Assignment - Line by line, please look for the word "ceramic" in the following records, then copy each line you find it in.

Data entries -
════════════════
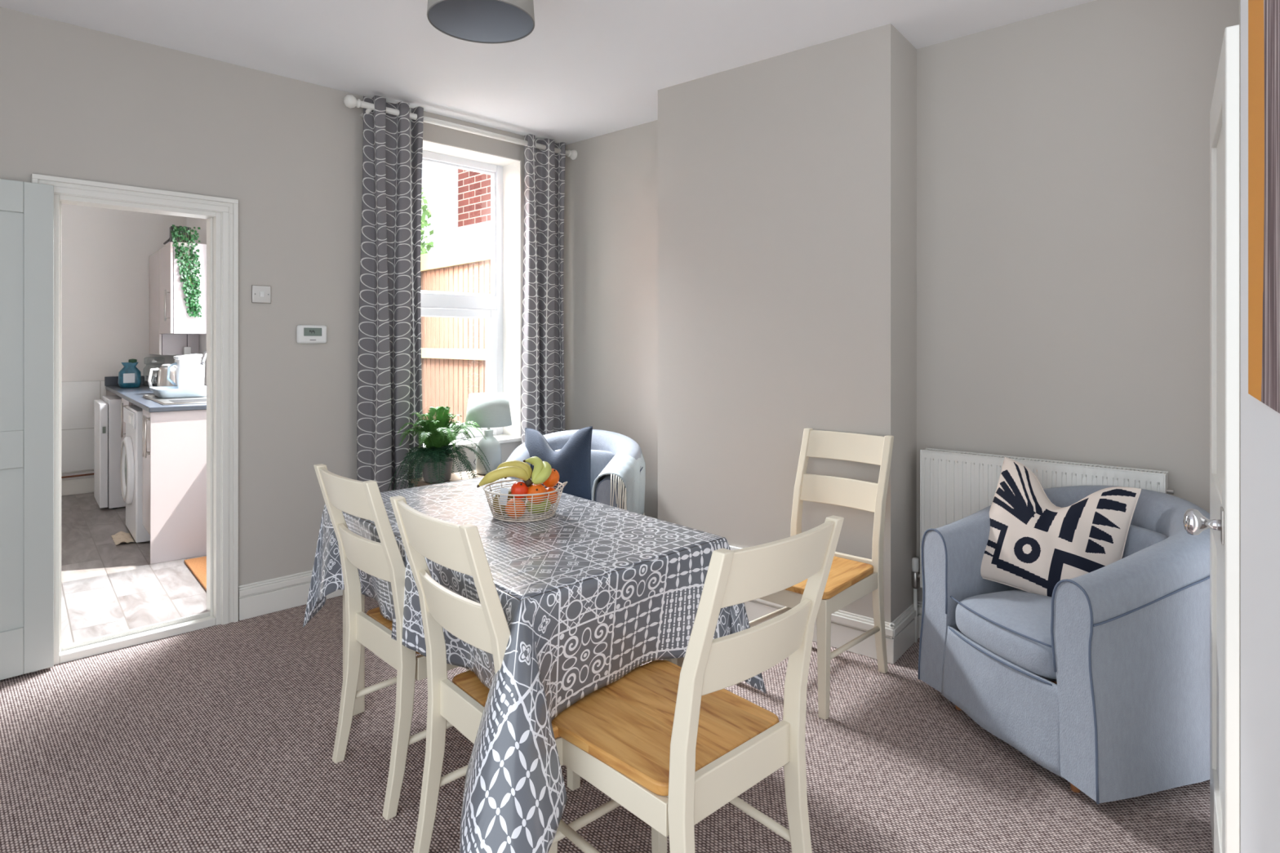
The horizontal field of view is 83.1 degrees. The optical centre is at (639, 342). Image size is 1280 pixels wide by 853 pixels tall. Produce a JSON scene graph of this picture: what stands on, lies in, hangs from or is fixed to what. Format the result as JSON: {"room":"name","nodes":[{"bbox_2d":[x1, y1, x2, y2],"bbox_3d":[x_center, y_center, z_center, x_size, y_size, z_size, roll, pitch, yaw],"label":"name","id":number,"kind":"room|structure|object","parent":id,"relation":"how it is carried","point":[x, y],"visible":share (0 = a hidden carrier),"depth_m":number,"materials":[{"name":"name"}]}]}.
{"room":"dining room","nodes":[
{"label":"dining room","id":0,"kind":"room"},
{"bbox_2d":[61,203,186,479],"bbox_3d":[-5.266,-0.050,5.855,3.300,2.780,0.150,0,0,-41],"label":"wall","id":1,"kind":"structure","parent":0,"point":[105,252],"depth_m":6.29,"materials":[{"name":"paint"}]},
{"bbox_2d":[61,468,93,478],"bbox_3d":[-5.204,1.117,5.744,1.450,0.070,0.020,0,0,-41],"label":"pipe","id":2,"kind":"object","parent":1,"relation":"attached to","point":[86,470],"visible":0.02,"depth_m":6.12,"materials":[{"name":"grey metal"}]},
{"bbox_2d":[61,477,93,496],"bbox_3d":[-5.483,1.225,5.555,2.180,0.130,0.022,0,0,-41],"label":"baseboard","id":3,"kind":"structure","parent":1,"relation":"attached to","point":[78,486],"depth_m":6.14,"materials":[{"name":"white paint"}]},
{"bbox_2d":[61,380,106,476],"bbox_3d":[-5.478,0.735,5.564,2.200,0.810,0.012,0,0,-41],"label":"wall tiles","id":4,"kind":"object","parent":1,"relation":"attached to","point":[77,397],"depth_m":6.15,"materials":[{"name":"white tile"}]},
{"bbox_2d":[58,492,215,664],"bbox_3d":[-3.997,1.365,4.258,3.000,0.150,4.172,0,0,-40],"label":"floor","id":5,"kind":"structure","parent":0,"point":[108,588],"depth_m":3.91,"materials":[{"name":"beige tile"}]},
{"bbox_2d":[93,395,125,509],"bbox_3d":[-4.075,0.865,5.931,0.616,0.850,0.559,0,0,-41],"label":"fridge","id":6,"kind":"object","parent":5,"relation":"on","point":[107,411],"visible":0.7,"depth_m":5.58,"materials":[{"name":"white metal"}]},
{"bbox_2d":[111,531,134,545],"bbox_3d":[-3.384,1.273,4.724,0.102,0.034,0.302,0,0,-41],"label":"cloth","id":7,"kind":"object","parent":5,"relation":"on","point":[122,536],"visible":1,"depth_m":4.71,"materials":[{"name":"beige fabric"}]},
{"bbox_2d":[120,397,134,496],"bbox_3d":[-3.563,0.850,5.454,0.611,0.880,0.490,0,0,-41],"label":"base cabinet","id":8,"kind":"object","parent":5,"relation":"on","point":[124,402],"visible":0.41,"depth_m":5.13,"materials":[{"name":"wood"}]},
{"bbox_2d":[120,404,150,542],"bbox_3d":[-3.199,0.860,5.002,0.619,0.840,0.595,0,0,-41],"label":"washing machine","id":9,"kind":"object","parent":5,"relation":"on","point":[131,458],"visible":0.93,"depth_m":4.65,"materials":[{"name":"white plastic"}]},
{"bbox_2d":[142,408,206,564],"bbox_3d":[-2.794,0.848,4.569,0.619,0.884,0.494,0,0,-41],"label":"base cabinet","id":10,"kind":"object","parent":5,"relation":"on","point":[174,443],"visible":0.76,"depth_m":4.29,"materials":[{"name":"wood"}]},
{"bbox_2d":[104,375,206,412],"bbox_3d":[-3.515,0.350,5.422,0.610,0.109,2.764,0,0,-41],"label":"countertop","id":11,"kind":"structure","parent":10,"relation":"on","point":[133,395],"depth_m":5.14,"materials":[{"name":"stone"}]},
{"bbox_2d":[117,359,141,387],"bbox_3d":[-4.276,0.256,6.053,0.160,0.240,0.112,0,0,-41],"label":"jar","id":12,"kind":"object","parent":11,"relation":"on","point":[130,376],"visible":1,"depth_m":6.02,"materials":[{"name":"blue glass"}]},
{"bbox_2d":[147,364,174,390],"bbox_3d":[-3.490,0.268,5.321,0.150,0.217,0.179,0,0,15],"label":"kettle","id":13,"kind":"object","parent":11,"relation":"on","point":[162,380],"visible":0.57,"depth_m":5.28,"materials":[{"name":"metal"}]},
{"bbox_2d":[142,394,206,404],"bbox_3d":[-3.000,0.371,4.830,0.440,0.010,0.940,0,0,-41],"label":"sink","id":14,"kind":"object","parent":11,"relation":"in","point":[190,400],"visible":0.5,"depth_m":4.61,"materials":[{"name":"metal"}]},
{"bbox_2d":[149,385,206,398],"bbox_3d":[-3.166,0.337,4.978,0.326,0.058,0.426,0,0,-41],"label":"tray","id":15,"kind":"object","parent":14,"relation":"on","point":[164,392],"visible":0.9,"depth_m":4.84,"materials":[{"name":"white plastic"}]},
{"bbox_2d":[166,353,204,389],"bbox_3d":[-3.276,0.230,5.200,0.220,0.296,0.253,0,0,-41],"label":"jug","id":16,"kind":"object","parent":11,"relation":"on","point":[188,372],"visible":0.68,"depth_m":5.13,"materials":[{"name":"white plastic"}]},
{"bbox_2d":[200,351,206,364],"bbox_3d":[-2.757,0.200,4.699,0.176,0.338,0.088,0,0,-41],"label":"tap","id":17,"kind":"object","parent":11,"relation":"on","point":[204,355],"visible":0.16,"depth_m":4.66,"materials":[{"name":"silver metal"}]},
{"bbox_2d":[184,555,206,591],"bbox_3d":[-2.244,1.282,4.043,0.400,0.015,0.860,0,0,-41],"label":"doormat","id":18,"kind":"object","parent":5,"relation":"on","point":[197,566],"visible":0.24,"depth_m":4.09,"materials":[{"name":"orange fabric"}]},
{"bbox_2d":[186,217,206,386],"bbox_3d":[-2.870,-0.050,5.324,0.240,2.780,3.780,0,0,-41],"label":"wall","id":19,"kind":"structure","parent":0,"point":[191,222],"depth_m":6.14,"materials":[{"name":"paint"}]},
{"bbox_2d":[149,249,199,355],"bbox_3d":[-4.097,-0.338,6.343,0.286,0.885,0.613,0,0,-41],"label":"upper cabinet","id":20,"kind":"object","parent":19,"relation":"attached to","point":[159,344],"visible":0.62,"depth_m":6.14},
{"bbox_2d":[159,241,206,334],"bbox_3d":[-3.714,-0.425,5.872,0.320,0.710,0.588,0,0,-41],"label":"upper cabinet","id":21,"kind":"object","parent":19,"relation":"attached to","point":[174,318],"visible":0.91,"depth_m":5.66,"materials":[{"name":"wood"}]},
{"bbox_2d":[163,224,201,317],"bbox_3d":[-3.624,-0.550,5.723,0.213,0.711,0.356,0,0,-41],"label":"trailing plant","id":22,"kind":"object","parent":21,"relation":"hanging from","point":[177,233],"visible":1,"depth_m":5.62,"materials":[{"name":"green plant"}]},
{"bbox_2d":[183,334,191,355],"bbox_3d":[-3.813,0.033,6.083,0.050,0.204,0.030,0,0,-41],"label":"switch","id":23,"kind":"object","parent":21,"relation":"hanging from","point":[187,350],"visible":0.62,"depth_m":6.08,"materials":[{"name":"white plastic"}]},
{"bbox_2d":[0,6,564,586],"bbox_3d":[-1.983,0.050,3.615,4.700,2.780,0.240,0,0,-45],"label":"wall","id":24,"kind":"structure","parent":0,"point":[77,102],"depth_m":3.56,"materials":[{"name":"beige paint"}]},
{"bbox_2d":[0,178,53,680],"bbox_3d":[-2.658,0.342,2.707,0.036,1.973,0.720,0,0,43],"label":"door","id":25,"kind":"structure","parent":24,"relation":"in","point":[26,208],"depth_m":2.90,"materials":[{"name":"paint"}]},
{"bbox_2d":[31,173,238,672],"bbox_3d":[-2.245,0.327,3.247,0.761,2.027,0.136,0,0,-45],"label":"trim","id":26,"kind":"structure","parent":24,"relation":"attached to","point":[221,214],"depth_m":3.43,"materials":[{"name":"white paint"}]},
{"bbox_2d":[59,611,215,663],"bbox_3d":[-2.236,1.312,3.237,0.581,0.056,0.062,0,0,-45],"label":"trim","id":27,"kind":"structure","parent":24,"relation":"attached to","point":[119,642],"depth_m":3.21,"materials":[{"name":"white paint"}]},
{"bbox_2d":[251,284,271,303],"bbox_3d":[-1.862,-0.238,3.555,0.016,0.087,0.087,0,0,45],"label":"light switch","id":28,"kind":"object","parent":24,"relation":"attached to","point":[260,294],"visible":1,"depth_m":3.55,"materials":[{"name":"plastic"}]},
{"bbox_2d":[238,569,342,620],"bbox_3d":[-1.221,1.258,4.190,2.010,0.165,0.022,0,0,-45],"label":"baseboard","id":29,"kind":"structure","parent":24,"relation":"attached to","point":[259,598],"depth_m":3.59,"materials":[{"name":"white paint"}]},
{"bbox_2d":[297,324,326,343],"bbox_3d":[-1.689,-0.043,3.720,0.150,0.095,0.027,0,0,-45],"label":"thermostat","id":30,"kind":"object","parent":24,"relation":"attached to","point":[306,334],"visible":1,"depth_m":3.71,"materials":[{"name":"white plastic"}]},
{"bbox_2d":[343,94,577,159],"bbox_3d":[-1.001,-1.256,4.330,1.576,0.075,0.134,0,0,-45],"label":"curtain rod","id":31,"kind":"object","parent":24,"relation":"attached to","point":[350,101],"visible":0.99,"depth_m":4.18,"materials":[{"name":"white paint"}]},
{"bbox_2d":[356,95,423,492],"bbox_3d":[-1.351,-0.018,3.933,0.353,2.595,0.096,0,0,-45],"label":"curtain","id":32,"kind":"object","parent":31,"relation":"hanging from","point":[389,377],"visible":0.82,"depth_m":3.92,"materials":[{"name":"grey fabric"}]},
{"bbox_2d":[520,133,565,444],"bbox_3d":[-0.621,-0.018,4.664,0.080,2.595,0.322,0,0,44],"label":"curtain","id":33,"kind":"object","parent":31,"relation":"hanging from","point":[542,386],"visible":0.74,"depth_m":4.65,"materials":[{"name":"grey fabric"}]},
{"bbox_2d":[420,150,520,449],"bbox_3d":[-1.137,-0.272,4.451,0.878,1.807,0.290,0,0,-45],"label":"window","id":34,"kind":"structure","parent":24,"relation":"in","point":[489,307],"depth_m":4.72,"materials":[{"name":"white plastic"}]},
{"bbox_2d":[422,139,520,436],"bbox_3d":[-1.128,-0.278,4.442,0.818,1.795,0.196,0,0,-45],"label":"trim","id":35,"kind":"structure","parent":24,"relation":"attached to","point":[511,167],"depth_m":4.71,"materials":[{"name":"white paint"}]},
{"bbox_2d":[0,0,1094,144],"bbox_3d":[-0.309,-1.400,2.149,4.800,0.120,4.600,0,0,-45],"label":"ceiling","id":36,"kind":"structure","parent":0,"point":[585,69],"depth_m":3.19,"materials":[{"name":"paint"}]},
{"bbox_2d":[426,0,534,43],"bbox_3d":[-0.537,-1.213,2.450,0.357,0.251,0.357,0,0,0],"label":"lampshade","id":37,"kind":"object","parent":36,"relation":"hanging from","point":[481,21],"visible":1,"depth_m":2.59,"materials":[{"name":"grey fabric"}]},
{"bbox_2d":[0,595,1213,852],"bbox_3d":[-0.098,1.400,1.654,5.200,0.120,5.200,0,0,-45],"label":"floor","id":38,"kind":"structure","parent":0,"point":[220,738],"depth_m":2.25,"materials":[{"name":"brown carpet"}]},
{"bbox_2d":[313,463,468,820],"bbox_3d":[-0.681,0.863,2.328,0.605,0.955,0.434,0,0,-44],"label":"dining chair","id":39,"kind":"object","parent":38,"relation":"on","point":[383,560],"visible":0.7,"depth_m":2.11,"materials":[{"name":"beige wood"}]},
{"bbox_2d":[410,470,484,487],"bbox_3d":[-0.990,1.044,4.020,0.460,0.591,0.300,0,0,-45],"label":"side table","id":40,"kind":"object","parent":38,"relation":"on","point":[455,476],"visible":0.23,"depth_m":3.98,"materials":[{"name":"white wood"}]},
{"bbox_2d":[387,406,490,490],"bbox_3d":[-1.054,0.621,3.876,0.456,0.562,0.569,0,0,35],"label":"potted fern","id":41,"kind":"object","parent":40,"relation":"on","point":[437,464],"visible":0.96,"depth_m":3.83,"materials":[{"name":"green plant"}]},
{"bbox_2d":[420,457,453,483],"bbox_3d":[-1.095,0.691,3.900,0.176,0.115,0.176,0,0,0],"label":"pot","id":42,"kind":"object","parent":41,"relation":"attached to","point":[450,461],"depth_m":3.85,"materials":[{"name":"grey ceramic"}]},
{"bbox_2d":[464,392,511,475],"bbox_3d":[-0.868,0.520,4.140,0.266,0.455,0.266,0,0,0],"label":"table lamp","id":43,"kind":"object","parent":40,"relation":"on","point":[488,410],"visible":0.91,"depth_m":4.07,"materials":[{"name":"grey ceramic"}]},
{"bbox_2d":[389,495,667,852],"bbox_3d":[-0.281,0.867,1.856,0.605,0.955,0.434,0,0,-41],"label":"dining chair","id":44,"kind":"object","parent":38,"relation":"on","point":[460,702],"visible":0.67,"depth_m":1.76,"materials":[{"name":"beige paint"}]},
{"bbox_2d":[342,517,720,715],"bbox_3d":[-0.444,0.960,2.379,0.720,0.761,1.383,0,0,-41],"label":"dining table","id":45,"kind":"object","parent":38,"relation":"on","point":[359,705],"visible":0.12,"depth_m":2.61,"materials":[{"name":"brown wood"}]},
{"bbox_2d":[302,476,766,852],"bbox_3d":[-0.459,0.848,2.303,1.012,0.550,1.593,0,0,-43],"label":"tablecloth","id":46,"kind":"object","parent":45,"relation":"on","point":[566,644],"visible":0.67,"depth_m":1.85,"materials":[{"name":"grey fabric"}]},
{"bbox_2d":[483,479,567,522],"bbox_3d":[-0.379,0.514,2.400,0.277,0.114,0.266,0,0,0],"label":"fruit basket","id":47,"kind":"object","parent":46,"relation":"on","point":[563,484],"visible":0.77,"depth_m":2.31,"materials":[{"name":"beige metal"}]},
{"bbox_2d":[492,492,511,515],"bbox_3d":[-0.453,0.530,2.378,0.064,0.077,0.058,0,0,0],"label":"fruit","id":48,"kind":"object","parent":47,"relation":"in","point":[499,492],"visible":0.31,"depth_m":2.36,"materials":[{"name":"brown food"}]},
{"bbox_2d":[499,487,508,506],"bbox_3d":[-0.437,0.494,2.315,0.032,0.057,0.008,0,0,0],"label":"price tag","id":49,"kind":"object","parent":47,"relation":"in","point":[503,491],"visible":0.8,"depth_m":2.31,"materials":[{"name":"white paper"}]},
{"bbox_2d":[476,460,533,488],"bbox_3d":[-0.425,0.429,2.363,0.150,0.084,0.160,0,0,29],"label":"banana bunch","id":50,"kind":"object","parent":47,"relation":"in","point":[516,468],"visible":1,"depth_m":2.32,"materials":[{"name":"yellow food"}]},
{"bbox_2d":[505,497,525,518],"bbox_3d":[-0.403,0.536,2.338,0.065,0.065,0.064,0,0,26],"label":"orange","id":51,"kind":"object","parent":47,"relation":"in","point":[513,498],"visible":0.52,"depth_m":2.32,"materials":[{"name":"orange food"}]},
{"bbox_2d":[511,481,528,498],"bbox_3d":[-0.391,0.480,2.350,0.057,0.055,0.056,0,0,-16],"label":"orange","id":52,"kind":"object","parent":51,"relation":"on","point":[518,487],"visible":0.88,"depth_m":2.33,"materials":[{"name":"food"}]},
{"bbox_2d":[508,488,526,502],"bbox_3d":[-0.425,0.530,2.450,0.070,0.071,0.081,0,0,44],"label":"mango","id":53,"kind":"object","parent":47,"relation":"in","point":[509,491],"visible":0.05,"depth_m":2.43,"materials":[{"name":"green food"}]},
{"bbox_2d":[525,497,551,514],"bbox_3d":[-0.335,0.537,2.382,0.085,0.056,0.067,0,0,-23],"label":"pear","id":54,"kind":"object","parent":47,"relation":"in","point":[545,498],"visible":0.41,"depth_m":2.36,"materials":[{"name":"green food"}]},
{"bbox_2d":[526,484,546,504],"bbox_3d":[-0.339,0.494,2.362,0.067,0.066,0.066,0,0,-39],"label":"orange","id":55,"kind":"object","parent":54,"relation":"on","point":[538,488],"visible":0.73,"depth_m":2.34,"materials":[{"name":"orange food"}]},
{"bbox_2d":[523,456,551,484],"bbox_3d":[-0.334,0.420,2.391,0.076,0.082,0.114,0,0,-29],"label":"banana bunch","id":56,"kind":"object","parent":55,"relation":"on","point":[542,470],"visible":1,"depth_m":2.36,"materials":[{"name":"green food"}]},
{"bbox_2d":[545,487,558,503],"bbox_3d":[-0.303,0.516,2.430,0.055,0.057,0.057,0,0,19],"label":"orange","id":57,"kind":"object","parent":47,"relation":"in","point":[548,489],"visible":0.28,"depth_m":2.41,"materials":[{"name":"orange food"}]},
{"bbox_2d":[542,468,559,487],"bbox_3d":[-0.300,0.454,2.422,0.060,0.063,0.058,0,0,11],"label":"orange","id":58,"kind":"object","parent":57,"relation":"on","point":[553,478],"visible":0.76,"depth_m":2.40,"materials":[{"name":"orange food"}]},
{"bbox_2d":[506,429,643,509],"bbox_3d":[-0.369,0.934,4.083,0.786,0.812,0.780,0,0,13],"label":"armchair","id":59,"kind":"object","parent":38,"relation":"on","point":[605,445],"visible":0.25,"depth_m":4.16,"materials":[{"name":"grey fabric"}]},
{"bbox_2d":[524,426,592,500],"bbox_3d":[-0.471,0.695,4.111,0.440,0.434,0.187,0,0,12],"label":"cushion","id":60,"kind":"object","parent":59,"relation":"on","point":[572,463],"visible":0.71,"depth_m":4.05,"materials":[{"name":"blue fabric"}]},
{"bbox_2d":[555,448,614,497],"bbox_3d":[-0.338,0.780,4.221,0.450,0.310,0.100,0,-10,13],"label":"cushion","id":61,"kind":"object","parent":59,"relation":"on","point":[600,458],"depth_m":4.17,"materials":[{"name":"blue fabric"}]},
{"bbox_2d":[591,448,645,515],"bbox_3d":[-0.102,0.852,3.866,0.195,0.522,0.466,0,0,13],"label":"throw blanket","id":62,"kind":"object","parent":59,"relation":"on","point":[626,468],"visible":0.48,"depth_m":3.79,"materials":[{"name":"white fabric"}]},
{"bbox_2d":[548,515,844,852],"bbox_3d":[0.106,0.863,1.665,0.434,0.955,0.605,0,0,-43],"label":"dining chair","id":63,"kind":"object","parent":38,"relation":"on","point":[662,729],"visible":0.9,"depth_m":1.56,"materials":[{"name":"beige paint"}]},
{"bbox_2d":[735,427,893,719],"bbox_3d":[0.704,0.863,2.911,0.434,0.955,0.605,0,0,43],"label":"dining chair","id":64,"kind":"object","parent":38,"relation":"on","point":[851,578],"visible":0.73,"depth_m":2.92,"materials":[{"name":"beige paint"}]},
{"bbox_2d":[917,485,1209,804],"bbox_3d":[1.518,0.934,2.481,0.780,0.812,0.787,0,0,-16],"label":"armchair","id":65,"kind":"object","parent":38,"relation":"on","point":[1122,646],"visible":0.81,"depth_m":2.13,"materials":[{"name":"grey fabric"}]},
{"bbox_2d":[955,589,1056,679],"bbox_3d":[1.413,0.958,2.452,0.554,0.175,0.464,0,0,-16],"label":"seat cushion","id":66,"kind":"object","parent":65,"relation":"on","point":[1010,630],"depth_m":2.37,"materials":[{"name":"blue fabric"}]},
{"bbox_2d":[980,457,1141,596],"bbox_3d":[1.457,0.683,2.575,0.224,0.487,0.512,0,0,-42],"label":"cushion","id":67,"kind":"object","parent":65,"relation":"on","point":[1034,544],"visible":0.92,"depth_m":2.51,"materials":[{"name":"white fabric"}]},
{"bbox_2d":[1121,524,1168,559],"bbox_3d":[1.654,0.780,2.520,0.100,0.310,0.450,10,-3,-16],"label":"cushion","id":68,"kind":"object","parent":65,"relation":"on","point":[1138,539],"depth_m":2.41,"materials":[{"name":"fabric"}]},
{"bbox_2d":[1182,24,1239,852],"bbox_3d":[1.381,0.342,1.753,0.108,1.973,0.669,0,0,36],"label":"door","id":69,"kind":"structure","parent":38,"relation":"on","point":[1223,523],"depth_m":1.48,"materials":[{"name":"white paint"}]},
{"bbox_2d":[657,23,916,622],"bbox_3d":[0.709,0.025,3.592,1.248,2.730,0.423,0,0,40],"label":"wall","id":70,"kind":"structure","parent":0,"point":[787,182],"depth_m":3.33,"materials":[{"name":"beige paint"}]},
{"bbox_2d":[728,545,741,550],"bbox_3d":[0.490,1.038,3.490,0.146,0.087,0.014,0,0,40],"label":"wall socket","id":71,"kind":"object","parent":70,"relation":"attached to","point":[732,548],"visible":0.06,"depth_m":3.51,"materials":[{"name":"white plastic"}]},
{"bbox_2d":[743,598,922,664],"bbox_3d":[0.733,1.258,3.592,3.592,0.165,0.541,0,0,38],"label":"baseboard","id":72,"kind":"structure","parent":70,"relation":"attached to","point":[846,626],"depth_m":3.13,"materials":[{"name":"white paint"}]},
{"bbox_2d":[564,0,1239,601],"bbox_3d":[0.781,0.050,3.867,3.920,2.780,0.200,0,0,42],"label":"wall","id":73,"kind":"structure","parent":0,"point":[1063,156],"depth_m":2.97,"materials":[{"name":"beige paint"}]},
{"bbox_2d":[911,448,1173,642],"bbox_3d":[1.583,0.906,2.936,0.951,0.868,0.105,0,0,42],"label":"radiator","id":74,"kind":"object","parent":73,"relation":"attached to","point":[955,486],"visible":0.24,"depth_m":3.04,"materials":[{"name":"white metal"}]},
{"bbox_2d":[920,448,1168,475],"bbox_3d":[1.587,0.476,2.917,0.880,0.008,0.072,0,0,42],"label":"grille","id":75,"kind":"object","parent":74,"relation":"attached to","point":[929,452],"depth_m":2.86,"materials":[{"name":"white metal"}]},
{"bbox_2d":[1240,0,1279,852],"bbox_3d":[0.812,0.025,0.852,0.100,2.730,0.950,0,0,36],"label":"wall","id":76,"kind":"structure","parent":0,"point":[1260,423],"depth_m":1.04,"materials":[{"name":"paint"}]},
{"bbox_2d":[1239,0,1240,852],"bbox_3d":[1.104,0.000,1.252,0.100,2.680,0.020,0,0,36],"label":"trim","id":77,"kind":"structure","parent":76,"relation":"attached to","point":[1239,0],"depth_m":1.28,"materials":[{"name":"beige paint"}]},
{"bbox_2d":[1248,0,1279,413],"bbox_3d":[0.726,-0.472,0.822,0.003,1.100,0.700,0,0,36],"label":"painting","id":78,"kind":"object","parent":76,"relation":"attached to","point":[1264,15],"visible":1,"depth_m":0.93,"materials":[{"name":"orange wood"}]},
{"bbox_3d":[-2.500,1.590,11.571,14.959,0.200,14.965,0,0,0],"label":"floor","id":79,"kind":"structure","parent":0,"visible":0},
{"bbox_2d":[420,187,434,254],"bbox_3d":[-4.771,-0.968,12.985,1.943,4.922,2.421,0,0,0],"label":"tree","id":80,"kind":"object","parent":79,"relation":"on","point":[427,212],"visible":0.02,"depth_m":13.33,"materials":[{"name":"green plant"}]},
{"bbox_2d":[420,240,491,422],"bbox_3d":[-1.690,0.315,6.178,0.152,2.350,3.019,0,0,-41],"label":"fence","id":81,"kind":"object","parent":79,"relation":"on","point":[453,349],"visible":0.19,"depth_m":6.12,"materials":[{"name":"beige wood"}]},
{"bbox_2d":[445,166,491,248],"bbox_3d":[-0.092,-0.695,7.844,3.300,4.370,2.602,0,0,44],"label":"brick house","id":82,"kind":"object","parent":79,"relation":"on","point":[474,188],"visible":0.04,"depth_m":7.90,"materials":[{"name":"red brick"}]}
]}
════════════════
Your response -
{"bbox_2d":[420,457,453,483],"bbox_3d":[-1.095,0.691,3.900,0.176,0.115,0.176,0,0,0],"label":"pot","id":42,"kind":"object","parent":41,"relation":"attached to","point":[450,461],"depth_m":3.85,"materials":[{"name":"grey ceramic"}]},
{"bbox_2d":[464,392,511,475],"bbox_3d":[-0.868,0.520,4.140,0.266,0.455,0.266,0,0,0],"label":"table lamp","id":43,"kind":"object","parent":40,"relation":"on","point":[488,410],"visible":0.91,"depth_m":4.07,"materials":[{"name":"grey ceramic"}]},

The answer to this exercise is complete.